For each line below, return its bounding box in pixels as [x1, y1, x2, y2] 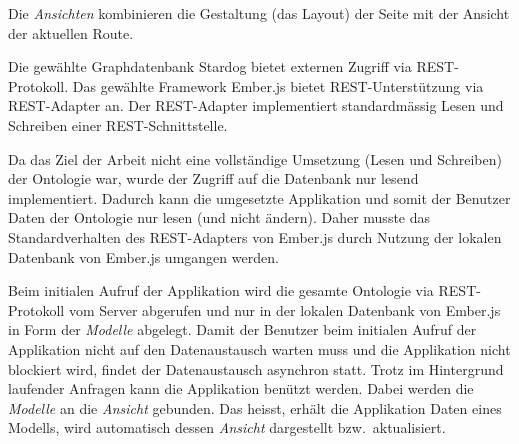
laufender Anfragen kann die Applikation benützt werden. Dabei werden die [8, 378, 474, 399]
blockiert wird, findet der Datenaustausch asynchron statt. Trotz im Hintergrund [8, 358, 504, 379]
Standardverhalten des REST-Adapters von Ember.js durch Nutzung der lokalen [8, 226, 502, 247]
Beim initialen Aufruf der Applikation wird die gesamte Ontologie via [8, 280, 434, 301]
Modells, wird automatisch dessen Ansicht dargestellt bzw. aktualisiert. [8, 417, 446, 438]
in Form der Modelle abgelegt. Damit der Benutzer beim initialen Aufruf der [8, 319, 477, 340]
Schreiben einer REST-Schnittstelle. [8, 114, 228, 135]
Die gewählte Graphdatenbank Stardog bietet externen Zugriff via [8, 56, 412, 77]
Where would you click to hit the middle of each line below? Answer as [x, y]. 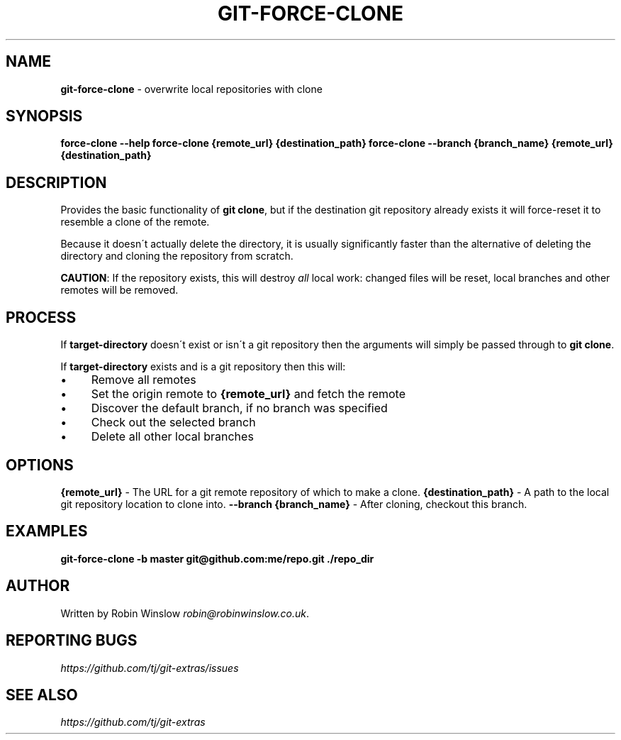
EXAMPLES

#####

WHAT IS NEEDED:
Please restate the material above line by line, exactly, beginning at its first line and ending with the line that contains "Schreiben einer REST-Schnittstelle.", without any pictures.

YOUR RESPONSE:
For each line below, return its bounding box in pixels as [x1, y1, x2, y2] 
laufender Anfragen kann die Applikation benützt werden. Dabei werden die [8, 378, 474, 399]
blockiert wird, findet der Datenaustausch asynchron statt. Trotz im Hintergrund [8, 358, 504, 379]
Standardverhalten des REST-Adapters von Ember.js durch Nutzung der lokalen [8, 226, 502, 247]
Beim initialen Aufruf der Applikation wird die gesamte Ontologie via [8, 280, 434, 301]
Modells, wird automatisch dessen Ansicht dargestellt bzw. aktualisiert. [8, 417, 446, 438]
in Form der Modelle abgelegt. Damit der Benutzer beim initialen Aufruf der [8, 319, 477, 340]
Schreiben einer REST-Schnittstelle. [8, 114, 228, 135]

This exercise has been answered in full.